Re: [PATCH 10/12] hugetlb: batch PMD split for bulk vmemmap dedup

From: Mike Kravetz
Date: Mon Aug 28 2023 - 12:46:58 EST


On 08/28/23 10:42, Joao Martins wrote:
> On 26/08/2023 06:56, kernel test robot wrote:
> > Hi Mike,
> >
> > kernel test robot noticed the following build errors:
> >
> > [auto build test ERROR on next-20230825]
> > [cannot apply to akpm-mm/mm-everything v6.5-rc7 v6.5-rc6 v6.5-rc5 linus/master v6.5-rc7]
> > [If your patch is applied to the wrong git tree, kindly drop us a note.
> > And when submitting patch, we suggest to use '--base' as documented in
> > https://git-scm.com/docs/git-format-patch#_base_tree_information]
> >
> > url: https://github.com/intel-lab-lkp/linux/commits/Mike-Kravetz/hugetlb-clear-flags-in-tail-pages-that-will-be-freed-individually/20230826-030805
> > base: next-20230825
> > patch link: https://lore.kernel.org/r/20230825190436.55045-11-mike.kravetz%40oracle.com
> > patch subject: [PATCH 10/12] hugetlb: batch PMD split for bulk vmemmap dedup
> > config: s390-randconfig-001-20230826 (https://download.01.org/0day-ci/archive/20230826/202308261325.ipTttZHZ-lkp@xxxxxxxxx/config)
> > compiler: clang version 17.0.0 (https://github.com/llvm/llvm-project.git 4a5ac14ee968ff0ad5d2cc1ffa0299048db4c88a)
> > reproduce: (https://download.01.org/0day-ci/archive/20230826/202308261325.ipTttZHZ-lkp@xxxxxxxxx/reproduce)
> >
> > If you fix the issue in a separate patch/commit (i.e. not just a new version of
> > the same patch/commit), kindly add following tags
> > | Reported-by: kernel test robot <lkp@xxxxxxxxx>
> > | Closes: https://lore.kernel.org/oe-kbuild-all/202308261325.ipTttZHZ-lkp@xxxxxxxxx/
> >
> > All error/warnings (new ones prefixed by >>):
> >
>
> [...]
>
> >>> mm/hugetlb_vmemmap.c:698:28: error: use of undeclared identifier 'TLB_FLUSH_ALL'
> > 698 | flush_tlb_kernel_range(0, TLB_FLUSH_ALL);
> > | ^
> > 2 warnings and 1 error generated.
> >
> >
>
> TLB_FLUSH_ALL is x86 only so what I wrote above is wrong in what should be
> architecture independent.

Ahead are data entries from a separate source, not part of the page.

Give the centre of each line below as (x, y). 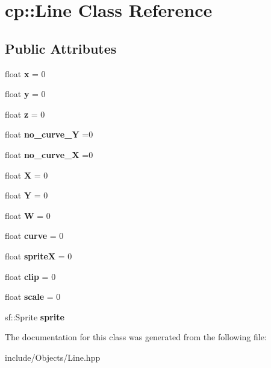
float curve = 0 (34, 236)
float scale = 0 (33, 297)
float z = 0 (25, 114)
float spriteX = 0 (39, 255)
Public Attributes (61, 48)
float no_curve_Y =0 (49, 134)
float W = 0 (28, 215)
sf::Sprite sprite (35, 316)
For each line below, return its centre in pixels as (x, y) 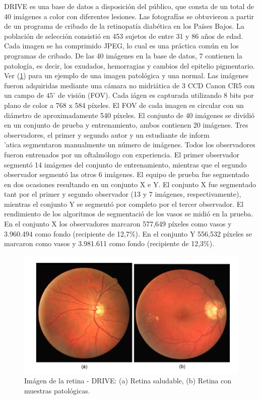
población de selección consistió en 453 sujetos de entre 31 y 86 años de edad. (124, 36)
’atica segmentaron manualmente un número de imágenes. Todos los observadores (130, 145)
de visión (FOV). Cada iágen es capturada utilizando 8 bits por (156, 95)
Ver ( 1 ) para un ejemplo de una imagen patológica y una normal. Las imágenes (126, 75)
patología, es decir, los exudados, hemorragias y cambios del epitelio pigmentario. (129, 65)
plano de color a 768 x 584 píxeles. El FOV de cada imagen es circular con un (124, 105)
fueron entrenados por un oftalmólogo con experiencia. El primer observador (122, 154)
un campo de (24, 95)
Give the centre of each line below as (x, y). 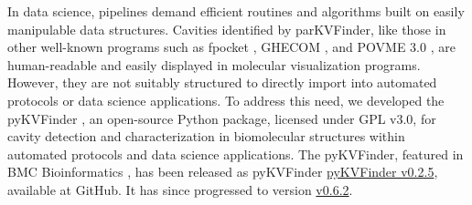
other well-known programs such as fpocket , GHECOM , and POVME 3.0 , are (231, 47)
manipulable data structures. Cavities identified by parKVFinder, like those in (227, 29)
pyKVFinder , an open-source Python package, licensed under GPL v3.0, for (222, 118)
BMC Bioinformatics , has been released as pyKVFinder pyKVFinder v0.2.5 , (223, 172)
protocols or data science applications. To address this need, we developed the (226, 100)
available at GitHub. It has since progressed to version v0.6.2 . (180, 189)
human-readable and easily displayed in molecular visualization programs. (214, 64)
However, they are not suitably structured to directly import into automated (222, 82)

The way I should have written the global TLB flush is
> to use flush_tlb_all(), which is what is implemented by the arch.
>
> The alternative is to compose a start/end tuple in the top-level optimize-folios
> function as we iterate over folios to remap, and flush via
> flush_tlb_kernel_range(). But this would likely only be relevant on x86 only,
> that is to optimize the flushing of 3 contiguous 2M hugetlb pages (~24 vmemmap
> pages) as that's where the TLB flush ceiling is put (31 pages) for per-page VA
> flush, before falling back to a global TLB flush. Weren't sure of the added
> complexity for dubious benefit thus kept it in global TLB flush.

Thanks Joao.

I added my share of build issues to this RFC as can be seen in the bot
responses to other patches.

My assumption is that these build issues will not prevent people from
looking into and commenting on the bigger performance issue that was the
reason for this series. The build issues would of course be resolved if
there is some concensus that this is the way to move forward to address
this issue. If the build issues are a stumbling block for anyone to
look at this bigger issue, let me know and I will fix them all ASAP.
--
Mike Kravetz